All of my camera equipment is insured through State Farm. They wrote me a personal articles policy and have had it for almost 2 years. As of my seperation from the wife I ended up with half of the camera equipment and she the other half. But even at around 6 grand worth of camera gear, it runs me about 70-80 bucks a year for the coverage, and you get to set the value of your equipment. (I would imagine within reason of course, I always went for new replacement value)

Zero deductable and 100% accident/theft coverage. I have used it twice now, once for my 40D when it got dropped (they gave me $1100 towards a new 7D) and my EF-s 60mm macro when my wife's cat knocked it off of the bookself. (Full replacement cost)

No questions asked and wonderful service. I couldn't be happier.

D


----------



## jdramirez (Feb 15, 2013)

I think I have a personal property (or something like that) policy through Erie Insurance in PA. They charge by the value of your gear. I think it was something like 46 bucks per year against theft or accidental damage for around $5,000 of gear. I haven't had to use it, but there isn't a deductible. Contact a legitimate company before you go with someone you have never heard of. Peace of mind is worth the extra 10 bucks you might have to pay.


----------



## Ellen Schmidtee (Feb 15, 2013)

I've insured it after I bought an apartment, and had to insure it & it's content. I've extended the photography equipment's insurance to cover it's use outside my apartment.

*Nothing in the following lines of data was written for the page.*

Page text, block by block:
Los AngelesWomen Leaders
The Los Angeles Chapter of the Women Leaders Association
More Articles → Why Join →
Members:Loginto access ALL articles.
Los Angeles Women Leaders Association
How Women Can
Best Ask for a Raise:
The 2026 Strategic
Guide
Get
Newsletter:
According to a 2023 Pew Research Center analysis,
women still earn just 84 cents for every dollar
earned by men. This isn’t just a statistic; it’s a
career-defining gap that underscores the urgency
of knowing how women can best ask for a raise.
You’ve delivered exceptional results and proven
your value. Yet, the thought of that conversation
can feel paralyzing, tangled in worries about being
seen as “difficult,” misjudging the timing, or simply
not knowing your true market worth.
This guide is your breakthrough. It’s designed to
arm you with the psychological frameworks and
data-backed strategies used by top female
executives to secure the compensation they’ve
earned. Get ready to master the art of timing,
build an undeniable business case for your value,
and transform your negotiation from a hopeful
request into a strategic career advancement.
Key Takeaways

I didn't insure the cheaper items (filters, 2nd hand film camera, P&S, etc) as in the long range, buying new would be cheaper than having it insurance company pay for it.


----------



## Marsu42 (Feb 15, 2013)

dr croubie said:


> Get all your gear, and all your receipts (I hope you still have them), and you'll be surprised.

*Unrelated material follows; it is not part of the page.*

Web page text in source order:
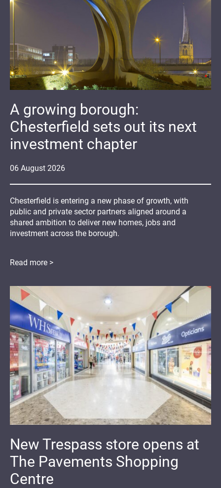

I was esp. surprised that almost no orders from overseas contained a correct receipt, they were either declared as "gift" (China) or the €150 value was magically reduced to €20 for EU vat & tax evasion (US order). I didn't ask for this, though I admit it didn't bother me then, but when insuring the gear it'll be a problem. But most likely I'll go the way to only ensure the more expensive items of €100+ and not every lens cap or hood.
[/quote]


----------



## Random Orbits (Feb 15, 2013)

Marsu42 said:


> dr croubie said:
> 
> 
> > Get all your gear, and all your receipts (I hope you still have them), and you'll be surprised.
> ...



Depends on the company. My insurance company just asked for a list of equipment and current price quotes. I bought some equipment new, but most of it is used. However, all of it is insured for replacement value, so I got that info from the Adorama site. I didn't cover the filters, bags, tripod, etc, even though the value of those things add up as well. The insurance value threshold is a personal preference. If I were to lost everything, it'd cost a bit to replace but certainly would cost a lot more without insurance.


----------



## Marsu42 (Feb 16, 2013)

Another question since I stayed clear of insurances so far: What happens if I actually loose something and the company has to replace it? Do say "No problem, no need for proof it was really stolen or it's a fraud attempt, here's your (insert value here) and have fun with it"? Does the insurance rate rise afterwards or (when) do they cancel the contract? Sorry if this sounds silly or naive, but I really have no experience with insurances at all.


----------



## dr croubie (Feb 16, 2013)

Wow, what a good rainy-day exercise (or in my case, it's 37C outside today so i'm indoors with the aircon on full blast).
Added in all my purchases from this year to my spreadsheet, put in some proportional weighting factors for things i'd bought all at once with combined shipping, converted the whole lot to $AU using today's exchange rates (which isn't exactly fair, some rates have changed 15% since I bought the stuff, oh well).
And the total cost of my gear is $19,867.
Sum total of everything $236.91 and over is almost the same as the sum total of everything $236.90 and under, that's my "halfway point" of value.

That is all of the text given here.